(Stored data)
----
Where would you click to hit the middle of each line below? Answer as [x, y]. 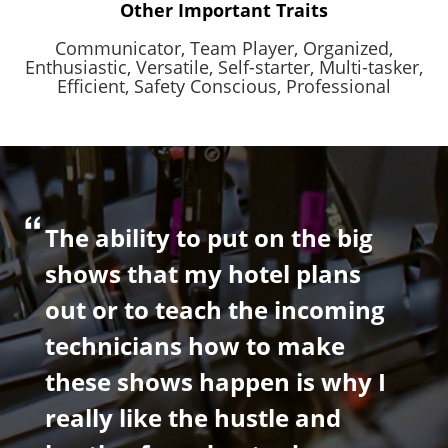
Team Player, [244, 48]
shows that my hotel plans [203, 274]
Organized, [348, 48]
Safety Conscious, [207, 86]
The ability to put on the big [209, 238]
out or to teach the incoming [215, 310]
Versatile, [174, 67]
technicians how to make [195, 346]
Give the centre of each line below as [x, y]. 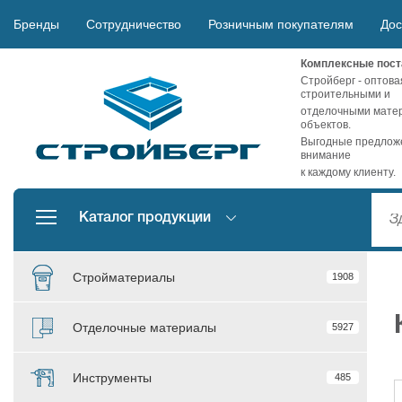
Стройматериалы [124, 277]
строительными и [345, 94]
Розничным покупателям [281, 24]
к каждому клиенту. [348, 172]
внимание [326, 155]
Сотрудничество [134, 24]
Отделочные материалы [144, 327]
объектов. [326, 125]
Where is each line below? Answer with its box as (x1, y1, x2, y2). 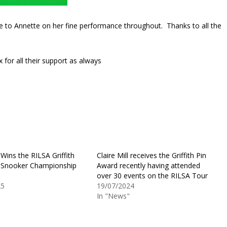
----
Your goal: The response should hold only an exact retyping of the lines from the beginning of the data through the line containing "technicians how to make [195, 346]", both ends kept, pictures omitted.

Answer to this task:
Where would you click to hit the middle of each line below? Answer as [x, y]. 
Team Player, [244, 48]
shows that my hotel plans [203, 274]
Organized, [348, 48]
Safety Conscious, [207, 86]
The ability to put on the big [209, 238]
out or to teach the incoming [215, 310]
Versatile, [174, 67]
technicians how to make [195, 346]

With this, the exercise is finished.